Код Адольфа Гитлера. Финал - Владимир Иванович Науменко
– Дежурный! Стрелитца и Зигфрида ко мне!
Мюллер задумчиво посмотрел на свои часы, словно они могли как-нибудь ускорить приход подчинённых, но, к его удовлетворению, ждать их пришлось недолго. У него даже возникло ощущение того, что оба были где-то рядом, вдвоём несли караул в коридоре и ждали только команду, чтобы войти в его кабинет.
– Хайль Гитлер! – проорали двое. Оба не пришли, а вбежали, как дрессированные псы, и замерли на месте.
– Расслабьтесь! – вставая, произнёс в ответ Мюллер. Ему нравилась готовность подчинённых ловить каждое его слово. – Восточный фронт настойчиво стучит в наши окна, гестапо штурмуют русские, и время для таких приветствий ушло в прошлое. Пора действовать, ребята!
– Прошу прощения, группенфюрер! – произнёс Стрелитц, глядя на Мюллера. – Пожалуйста, объясните нам, недалёким людям, нашу предстоящую работу.
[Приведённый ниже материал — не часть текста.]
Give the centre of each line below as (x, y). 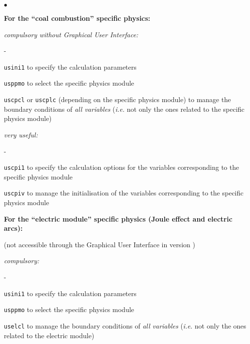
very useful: (21, 134)
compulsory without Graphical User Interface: (71, 34)
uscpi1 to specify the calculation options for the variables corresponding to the (122, 167)
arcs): (13, 228)
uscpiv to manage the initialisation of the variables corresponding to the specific (124, 193)
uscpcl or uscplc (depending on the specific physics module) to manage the (117, 99)
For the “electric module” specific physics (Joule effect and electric (118, 218)
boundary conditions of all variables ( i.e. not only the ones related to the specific (124, 109)
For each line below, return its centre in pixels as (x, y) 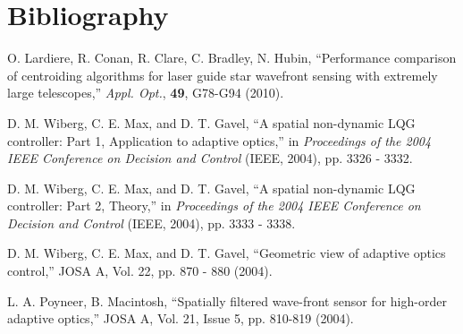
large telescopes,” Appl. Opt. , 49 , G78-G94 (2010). (146, 93)
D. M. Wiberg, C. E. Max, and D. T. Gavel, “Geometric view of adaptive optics (227, 253)
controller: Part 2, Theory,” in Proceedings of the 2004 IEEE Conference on (214, 206)
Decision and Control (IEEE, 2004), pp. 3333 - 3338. (152, 223)
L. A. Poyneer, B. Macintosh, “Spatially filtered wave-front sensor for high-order (227, 300)
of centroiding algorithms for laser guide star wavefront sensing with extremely (223, 75)
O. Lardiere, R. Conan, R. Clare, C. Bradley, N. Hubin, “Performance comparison (232, 58)
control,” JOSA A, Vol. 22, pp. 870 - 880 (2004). (140, 271)
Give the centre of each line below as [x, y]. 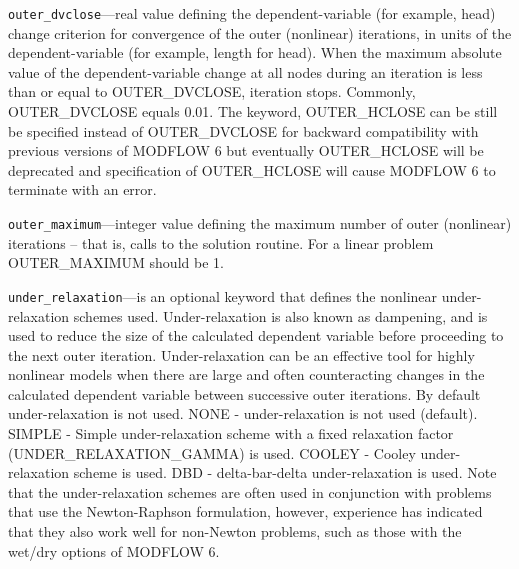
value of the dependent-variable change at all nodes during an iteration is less [245, 71]
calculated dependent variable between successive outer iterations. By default [244, 393]
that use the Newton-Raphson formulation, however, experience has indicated [245, 511]
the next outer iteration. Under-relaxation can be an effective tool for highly [241, 354]
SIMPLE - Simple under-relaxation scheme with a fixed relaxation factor [231, 433]
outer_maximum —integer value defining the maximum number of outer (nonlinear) [260, 223]
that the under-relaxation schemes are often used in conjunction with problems [250, 491]
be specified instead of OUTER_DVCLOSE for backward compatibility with [243, 130]
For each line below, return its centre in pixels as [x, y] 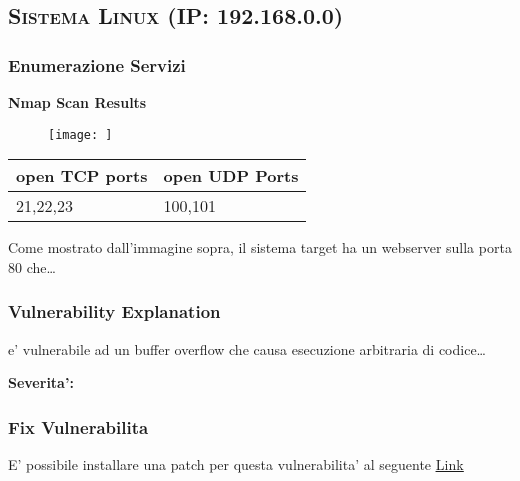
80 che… [32, 266]
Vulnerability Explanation [114, 311]
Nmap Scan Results [77, 102]
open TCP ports [82, 176]
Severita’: [41, 382]
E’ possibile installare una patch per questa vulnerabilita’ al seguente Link [236, 464]
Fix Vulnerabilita [78, 426]
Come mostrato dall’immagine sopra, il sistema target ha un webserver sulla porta [260, 247]
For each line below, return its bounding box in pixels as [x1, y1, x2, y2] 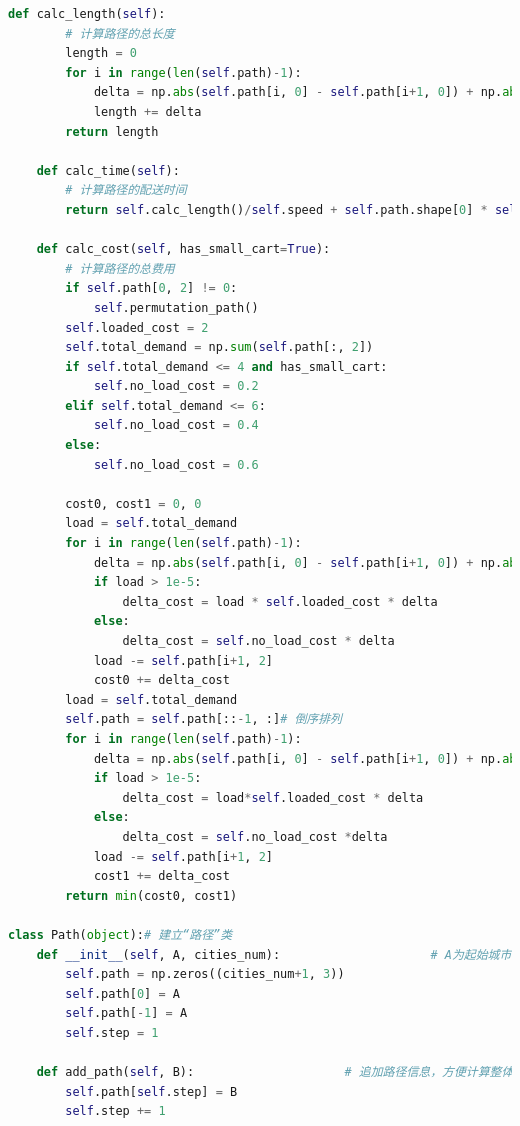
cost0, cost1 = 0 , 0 [65, 496, 202, 511]
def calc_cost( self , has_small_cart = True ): [36, 242, 331, 257]
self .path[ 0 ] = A [65, 986, 180, 1001]
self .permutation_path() [93, 300, 259, 315]
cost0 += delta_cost [93, 673, 230, 688]
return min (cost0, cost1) [65, 888, 238, 903]
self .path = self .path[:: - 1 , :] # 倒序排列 [65, 712, 343, 727]
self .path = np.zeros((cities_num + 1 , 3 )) [65, 967, 345, 982]
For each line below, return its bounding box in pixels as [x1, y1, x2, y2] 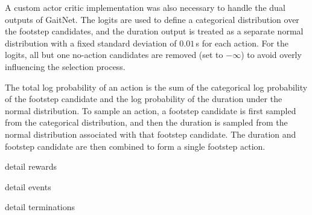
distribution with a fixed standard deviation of [5, 36, 177, 49]
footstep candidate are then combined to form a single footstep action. [5, 140, 266, 152]
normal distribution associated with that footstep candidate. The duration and [5, 127, 296, 140]
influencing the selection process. [5, 60, 126, 72]
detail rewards [5, 160, 57, 173]
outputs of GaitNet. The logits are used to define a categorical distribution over [5, 13, 299, 25]
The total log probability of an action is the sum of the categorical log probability [5, 80, 308, 93]
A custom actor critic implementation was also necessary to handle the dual [5, 1, 285, 13]
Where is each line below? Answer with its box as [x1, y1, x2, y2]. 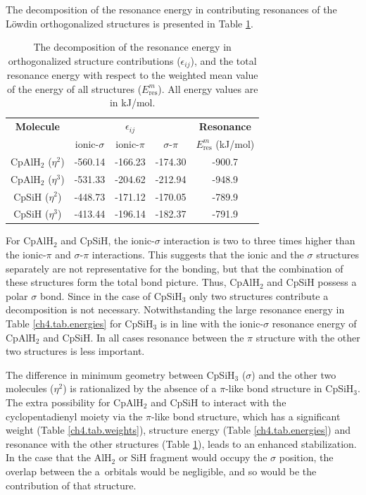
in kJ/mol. [109, 95, 156, 110]
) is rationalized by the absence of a [63, 381, 217, 396]
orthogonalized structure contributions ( [8, 53, 181, 68]
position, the [279, 450, 334, 465]
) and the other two [251, 367, 336, 382]
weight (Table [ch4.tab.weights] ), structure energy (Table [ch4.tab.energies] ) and [6, 422, 351, 437]
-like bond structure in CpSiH [225, 381, 354, 396]
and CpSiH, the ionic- [61, 233, 155, 248]

Мюллер остановился напротив него, послал им недоумённый взгляд, закинул руки за голову и рассмеялся:
– Браво, Оскар! Мои аплодисменты! Предстоящая работа, говоришь? Хм! В этом-то и состоит моя прямая обязанность как начальника гестапо наметить для вас её почерк! – прищурившись и сделав серьёзное лицо, заметил Мюллер. – Вы прекрасно слышите, мой друг, что происходит за пределами этого здания, где и вы, и я провели не один год службы. Старый мир рушится прямо на наших глазах, а новый ещё не оформился, рождается в полной непредсказуемости, что ждёт нас завтра, мы не знаем. Скорее всего, выжившие и уставшие от боёв люди отчаются и пожалеют, что уцелели. Вы слышали? По городу уже ядовитыми змеями поползли слухи, что на новой банкноте в 20 рейхсмарок жена фюрера будет изображена в лице крестьянки-молочницы, а сам фюрер совсем выжил из ума и с вожделением рассматривает разлагающиеся трупы молодых солдат. За такие измышления надо вешать на первом попавшемся дереве. Для устрашения болтунов и нечестивцев. Совсем страх потеряли! Забыли про гестапо? Даже фюрер признаёт, что с моей помощью национал-социалисты окончательно приручили армию, а это было, скажу я вам, непросто. Немцы любят, чтобы в рейхе был образцовый порядок, и я его поддержу. Любой ценой. К сожалению, а я не Бог, не фюрер и не герой. Я не могу исключить и тот вариант развития событий, что не пройдёт и полдня, как мои ребята ввяжутся с русскими в баталии прямо в здешних коридорах. Кто из нас окажется сильным, тот и будет прав. А кто ослабнет и сдастся на милость победителя, того ожидает расправа. Лично у меня нет никаких гарантий, а Оскар знает, что в своих предположениях папаша Мюллер редко когда здорово ошибается, что к вечеру мой рабочий кабинет не займёт русский чекист. От этого факта я не склоню голову в трауре. Наоборот. Я обрадуюсь этому. Получается, что 29 апреля стало моим, да и вашим, последним служебным днём. Порядок вещей в рейхе нарушился, да и всему на свете бывает конец. Уходя из этого здания громко, и что важно, непобеждёнными, но уверенными в себе, мы должны прямо сейчас выполнить то поручение, которое ждёт от нас фюрер. Выполнив его, мы все вместе станем держать оборону бункера. Нам терять нечего, кроме своих жизней. А жизнь мы успеем потерять всегда. В последние дни меня непрестанно одолевает ощущение упущенного времени, и я не хочу и дальше жить в мире иллюзий возможного. Практика – критерий истины. Понимаете свою задачу, вы оба?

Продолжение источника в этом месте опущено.